Test #2: Modify the sim_net() function so that $A_i(T)$ (total overall arrivals to node $i$ over the whole time horizon $T$) is also recorded. Then by computing $A_i(T)/T$ you should get values that agree with (or are near) $\lambda_i$. Note that changing $c_s$ should not affect this - so try for various settings of $c_s$.

Test #3: See the long term proportion of time on for each server is at $R$ when you set various values for $R$.

Test #4: See qualitatively that as you decrease $R$ mean queue lengths tend to grow. Do this for networks where you adjust the arrival rate via set_scenario so that the networks are still stable. Note that even if they are stable, lower values of $R$ should increase mean queue lengths.

These tests may be placed in your test folder. For them to be automatic you would require thresholds as they are statistical (noisy tests). So making the tests automatic is not required, but only optional.

Tip: Implement this main task one step at a time. For example start without $c_s$ and with fully reliable networks. Then add more components until you get the full functionality.

Task 4: Analysis of the Effect of $c_s$ and $R$ on Queue Sizes (15pts)
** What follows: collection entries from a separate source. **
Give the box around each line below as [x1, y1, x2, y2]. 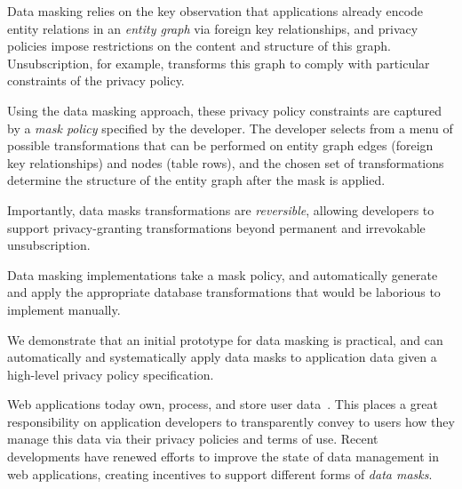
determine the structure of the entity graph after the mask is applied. [7, 171, 386, 189]
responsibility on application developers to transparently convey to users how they [7, 412, 455, 430]
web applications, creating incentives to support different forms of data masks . [7, 464, 433, 483]
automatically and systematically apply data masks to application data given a [7, 348, 437, 366]
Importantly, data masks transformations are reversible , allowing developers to [7, 200, 434, 219]
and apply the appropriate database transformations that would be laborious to [7, 283, 441, 301]
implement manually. [7, 300, 121, 318]
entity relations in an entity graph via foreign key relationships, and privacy [7, 19, 418, 37]
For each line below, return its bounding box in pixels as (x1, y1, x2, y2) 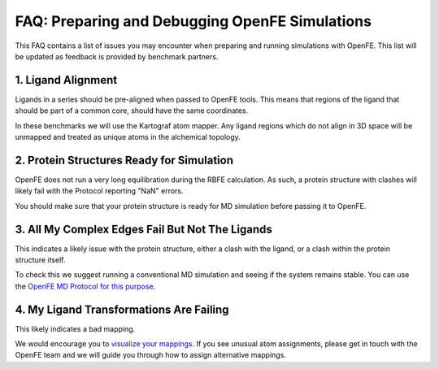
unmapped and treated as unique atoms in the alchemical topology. (15, 132, 241, 142)
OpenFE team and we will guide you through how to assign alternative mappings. (15, 350, 286, 360)
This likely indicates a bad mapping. (15, 323, 136, 333)
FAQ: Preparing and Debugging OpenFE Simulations (15, 12, 372, 30)
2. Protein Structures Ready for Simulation (15, 153, 234, 167)
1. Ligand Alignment (15, 73, 118, 87)
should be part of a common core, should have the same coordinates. (15, 106, 249, 115)
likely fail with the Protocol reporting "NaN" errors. (15, 186, 184, 196)
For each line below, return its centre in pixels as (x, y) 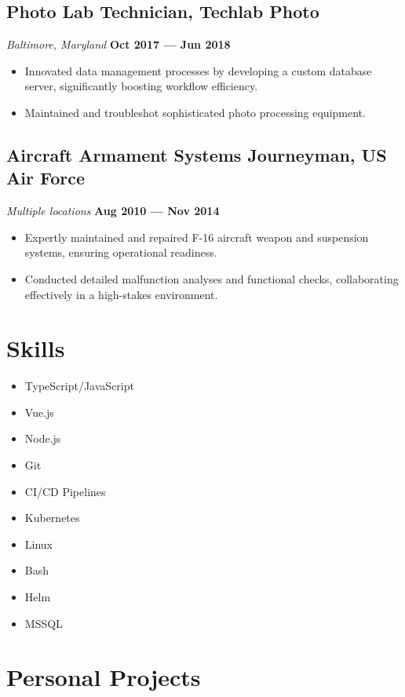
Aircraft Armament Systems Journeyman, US (197, 154)
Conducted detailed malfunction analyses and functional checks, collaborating (212, 278)
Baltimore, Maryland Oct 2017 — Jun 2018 (119, 44)
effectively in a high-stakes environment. (121, 294)
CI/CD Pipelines (65, 491)
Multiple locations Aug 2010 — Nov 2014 (113, 211)
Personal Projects (104, 677)
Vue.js (39, 412)

Now run further simulations for the same grid of $\rho^*$ but for $c_s \in \{0.1, 0.5, 1.0, 2.0, 4.0\}$ and $R \in \{0.25,0.75,1.0\}$. Specifically use $c_s = 0.5$ for all combinations of $R$ and use $R=0.75$ for all combinations of $c_s$. Use these simulations to add plots of the estimated mean total queue length as a function of $\rho^*$. For each scenario create two plots where the $x-axis$ is always $\rho^*$. In one plot you will vary $c_s$ and in the other plot you will vary $R$. We expect to see that as $c_s$ increases or as $R$ decreases the curves shift up. This is because more variability in the system increases queueing phenomena. Make sure the legend is properly marked and placed on each plot and that you have an easy script to create all plots.

Tip: Start with short simulation runs to make sure your plots are well formatted. Then once formatting is complete, go for longer runs to decrease the variance of the estimated curves. Note that in each case you will use a grid of $\rho^*$, so there are many (e.g. 100) simulation runs per curve.
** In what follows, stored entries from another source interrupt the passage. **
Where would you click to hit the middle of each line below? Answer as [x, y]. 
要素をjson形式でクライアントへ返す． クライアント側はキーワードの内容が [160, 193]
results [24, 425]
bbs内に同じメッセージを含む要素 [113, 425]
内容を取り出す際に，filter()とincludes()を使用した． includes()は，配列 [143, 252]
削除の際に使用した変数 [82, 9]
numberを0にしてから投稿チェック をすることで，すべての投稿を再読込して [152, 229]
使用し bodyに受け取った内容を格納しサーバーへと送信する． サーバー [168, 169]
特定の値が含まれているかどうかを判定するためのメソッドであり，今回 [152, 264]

Task 5: Sojourn Time Distributions (10pts)

Note: This final task requires a significant amount of coding (not proportional to the point weighting) and testing on top of the other tasks.

Now create another parallel simulation module wrapped via a function sim_net_customers(). In contrast to the simulation engine you created before, this simulation engine keeps track of each of the customers in the system. One way to do this is to use a Queue data structure from DataStructures.jl in a way somewhat similar manner this basic example. Then each node will have a queue of customers implemented via Queue and each customer may have a time-stamp of the time of arrival to the system and time of departure.

Your goal is now to consider each of the scenarios and for each one to estimate Q1, the median, and Q3 of the sojourn time in the system (this is the time a customer spends in the system) when $\rho^* = 0.8$ and $c_s \in \{0.5, 1.0, 2.0\}$.

Place the results in a neatly formatted table. Optionally run multiple runs per setting to obtain error bounds for your estimates.